All Macs come with some ability to burn or play optical media. Apple's low-cost Combo Drive can play DVDs as well as play and burn CDs, and the more expensive Super Drive burns (records) and plays both CDs and DVDs. However, Macheads who have been around for a while know that whatever technology your computer can handle at the moment will be woefully inadequate in a year or so.

To highlight this, we are seeing the introduction of 50-gigabyte recordable Blu-Ray disks and the 15GB HD-DVD disks. These huge-capacity disks are needed so we can record (or play) a full hi-definition (HD) movie on a single disk. Unfortunately, the introduction of HD disks may take a while because there are many contenders for the HD-disk market (see www.digital-digest.com/highdefdvd/faq.html). The technologies are also expensive and it is difficult to choose between them. Also, whatever equipment you buy now - such as video cards, DVD burners, TVs, monitors and even hard drives - may be outrageously disabled or surreptitiously modified by the Vista operating system, under the guise of digital rights management.
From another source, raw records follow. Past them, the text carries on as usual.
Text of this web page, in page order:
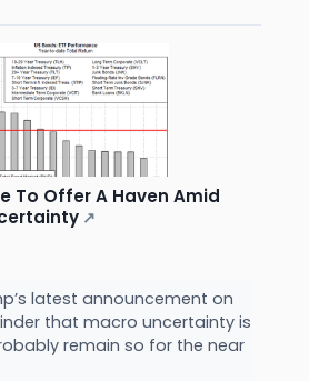
To Offer A Haven Amid
↗
latest announcement on
that macro uncertainty is
remain so for the near
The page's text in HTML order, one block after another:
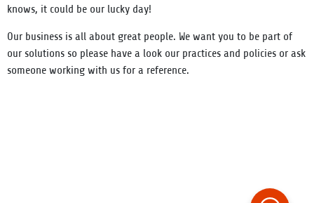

I'm starting to like iTunes Store and Apple TV more as a video-download system. In the meantime, there is a solution for bringing video into your life and formatting it to your needs: Toast Titanium, a utility application that simplifies and speeds up burning. Mac users have depended on this application - now in its eighth iteration - to polish, compress and make compatible their CDs and DVDs, utilising whatever burner they happen to own.

The latest version is an incredible upgrade and worth the price for anyone who burns a lot of optical media. Version 8 comes with a streamlined interface that is simpler to use than its predecessor. With this version you can use the Toast software to burn content to Blu-Ray disks, should you have a capable hardware burner, or to burn DVDs from TV recording systems such as TiVo and EyeTV.
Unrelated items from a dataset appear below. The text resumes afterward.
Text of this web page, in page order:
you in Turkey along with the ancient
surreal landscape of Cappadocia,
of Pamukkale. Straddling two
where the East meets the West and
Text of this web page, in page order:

Toast also formats your video files so you can view them on your video iPod. Many people use Toast to back up their hard drives and this new version includes a back-up application called Deja Vu. Utilising its Disk Spanning feature, every time you fill up a disk it will divide the content and ask you for another disk to fill. Toast has a data-recovery option that reads badly damaged or scratched disks and recovers what data it can to another disk. Now that you will have dozens of disks burned with archives, back-ups and audio and video files, you may need to find out where these files are stored. Version 8 comes with a cataloguing utility that, like Spotlight, names the disk holding the file you are looking for.
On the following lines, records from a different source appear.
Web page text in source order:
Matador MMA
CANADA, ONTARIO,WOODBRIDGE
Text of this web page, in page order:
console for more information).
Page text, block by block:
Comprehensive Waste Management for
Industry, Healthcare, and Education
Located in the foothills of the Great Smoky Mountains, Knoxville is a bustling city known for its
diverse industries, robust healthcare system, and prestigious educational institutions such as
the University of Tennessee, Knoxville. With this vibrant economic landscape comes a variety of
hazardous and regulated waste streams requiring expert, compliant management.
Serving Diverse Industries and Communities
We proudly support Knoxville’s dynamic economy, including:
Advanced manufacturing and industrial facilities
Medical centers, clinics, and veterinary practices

If you record audio CDs, Toast comes with an audio mastering application that will polish your music with DJ-like transitions and fades. If you like to make Photo CDs with built-in slideshows that will play on PCs as well as Macs, the application Photo Disk is included. It may take a while for the hi-definition/digital rights management mess to be straightened out, but by utilising Toast you will have plenty of entertainment when and where you need it.